I implemented the Barnes-Hutt gravity algorithm in C as follows:
- Build a tree of clustered stars.
- For each star, cross a tree and apply gravitational forces from each applicable node.
- Update speed and position of stars.
Stage 2 is the most expensive stage, and therefore it is implemented in parallel, dividing many stars. For instance. with 1000 stars and two threads, I have one thread processing the first 500 stars, and the second thread processes the second 500.
In practice, this works: it speeds up the calculation by about 30% with two threads on a dual-core machine compared to the version without streaming. In addition, it gives the same numerical results as the original version without streaming.

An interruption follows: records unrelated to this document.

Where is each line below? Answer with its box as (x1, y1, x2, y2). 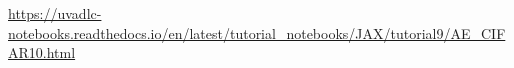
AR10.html (8, 42, 76, 63)
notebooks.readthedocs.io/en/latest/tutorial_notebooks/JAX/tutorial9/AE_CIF (8, 22, 506, 43)
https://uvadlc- (8, 3, 102, 23)
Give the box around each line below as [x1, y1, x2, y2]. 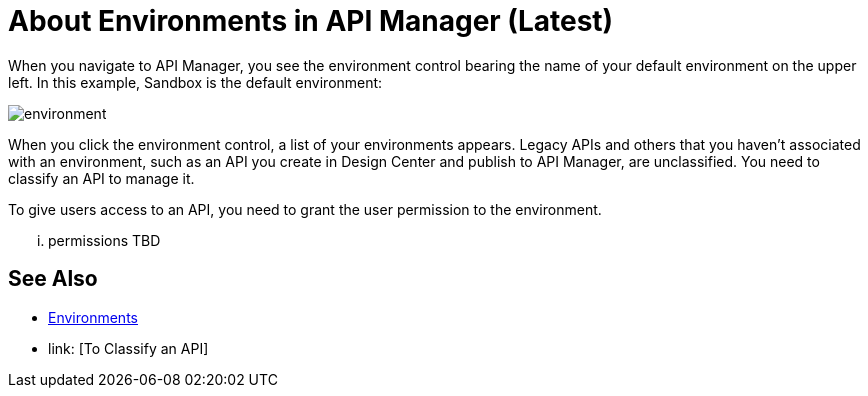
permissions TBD [48, 231, 161, 249]
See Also [8, 266, 98, 292]
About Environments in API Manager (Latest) [8, 4, 614, 38]
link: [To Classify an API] [48, 339, 209, 357]
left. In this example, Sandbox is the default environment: [8, 73, 383, 91]
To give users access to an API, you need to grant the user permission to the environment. [8, 200, 602, 218]
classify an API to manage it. [8, 169, 195, 187]

My concern is that two threads are simultaneously accessing the same resource (namely, the tree). I did not add synchronization with workflows, so probably at some point they will try to read from one place. Although access to the tree is strictly for reading, I am not 100% sure of security. It worked when I tested it, but I know that this is not a guarantee of correctness!
Questions
- Do I need to make a private copy of the tree for each thread?
- Even if it's safe, are there any performance issues to access the same memory from multiple threads?

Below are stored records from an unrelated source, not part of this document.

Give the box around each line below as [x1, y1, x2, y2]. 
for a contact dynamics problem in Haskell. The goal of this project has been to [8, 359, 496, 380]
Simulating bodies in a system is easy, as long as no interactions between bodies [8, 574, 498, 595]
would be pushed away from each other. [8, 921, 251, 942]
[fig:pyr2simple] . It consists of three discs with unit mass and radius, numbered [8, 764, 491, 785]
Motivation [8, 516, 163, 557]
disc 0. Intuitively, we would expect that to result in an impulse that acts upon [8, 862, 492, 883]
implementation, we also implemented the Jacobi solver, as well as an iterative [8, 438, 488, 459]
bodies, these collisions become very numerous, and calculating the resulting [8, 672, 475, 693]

Update Test Results for the curious:
Machine: Intel Atom N270 @ 1.60 GHz processor, 800 MHz processor, 512 KB cache
Threads real user sys 0 69.056 67.324 1.720 1 76.821 66.268 5.296 2 50.272 63.608 10.585 3 55.510 55.907 13.169 4 49.789 43.291 29.838 5 54.245 41.423 31.094
0 means no threads; 1 and above means that many workflows and the main thread are waiting for them. I would not expect significant improvements for anything other than two threads, since it is completely connected with the processor and how many cores there are. Interestingly, the odd number of threads is slightly worse than the even number.

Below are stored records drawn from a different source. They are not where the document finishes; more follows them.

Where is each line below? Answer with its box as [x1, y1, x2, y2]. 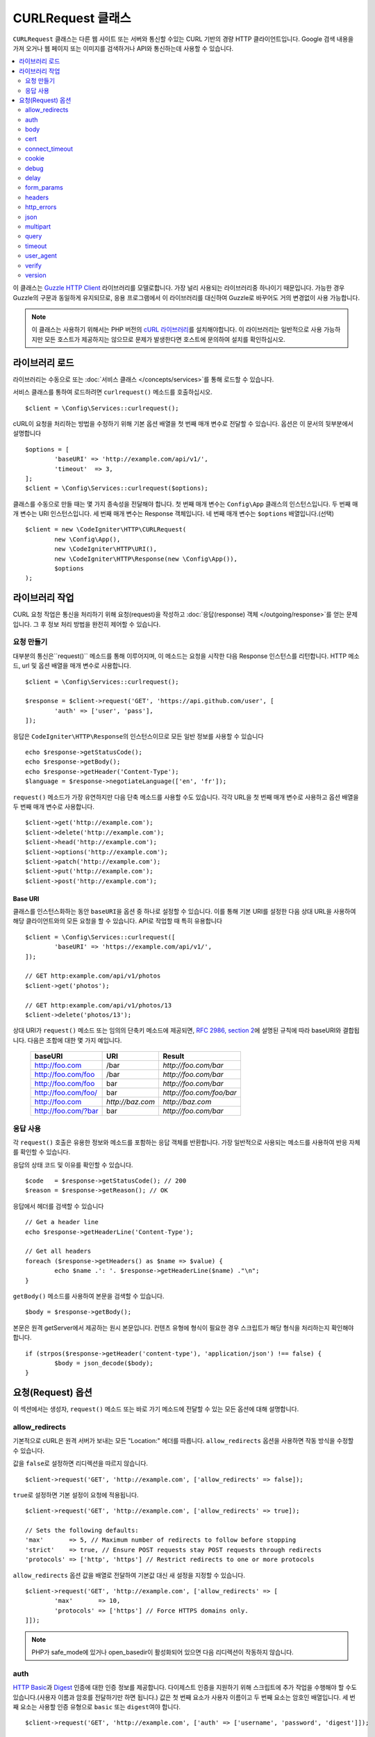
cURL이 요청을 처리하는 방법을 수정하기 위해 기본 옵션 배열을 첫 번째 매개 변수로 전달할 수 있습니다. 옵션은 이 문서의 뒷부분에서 [12, 419, 353, 427]
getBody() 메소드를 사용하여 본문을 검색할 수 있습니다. [12, 1292, 165, 1300]
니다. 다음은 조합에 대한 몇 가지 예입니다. [12, 1036, 122, 1044]
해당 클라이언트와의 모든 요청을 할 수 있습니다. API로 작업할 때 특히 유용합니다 [12, 917, 222, 925]
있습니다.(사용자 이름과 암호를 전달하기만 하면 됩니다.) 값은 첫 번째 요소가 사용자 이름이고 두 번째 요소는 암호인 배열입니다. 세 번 [12, 1693, 356, 1702]
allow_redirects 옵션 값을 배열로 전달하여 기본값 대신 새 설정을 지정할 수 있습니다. [12, 1571, 246, 1579]
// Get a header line [25, 1218, 99, 1226]
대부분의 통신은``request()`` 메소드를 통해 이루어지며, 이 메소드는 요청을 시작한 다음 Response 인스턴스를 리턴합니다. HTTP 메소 [12, 652, 360, 660]

Looking at sys , it is obvious that there are costs for creating threads. It currently creates threads for each frame (so N * 1000 creates threads). It was easy to program (for my 15 minutes on the train this morning). I need to think a bit about how to reuse threads ...
Update # 2 . I used a thread pool synchronized with two barriers. This does not have a noticeable performance advantage over recreating threads in each frame.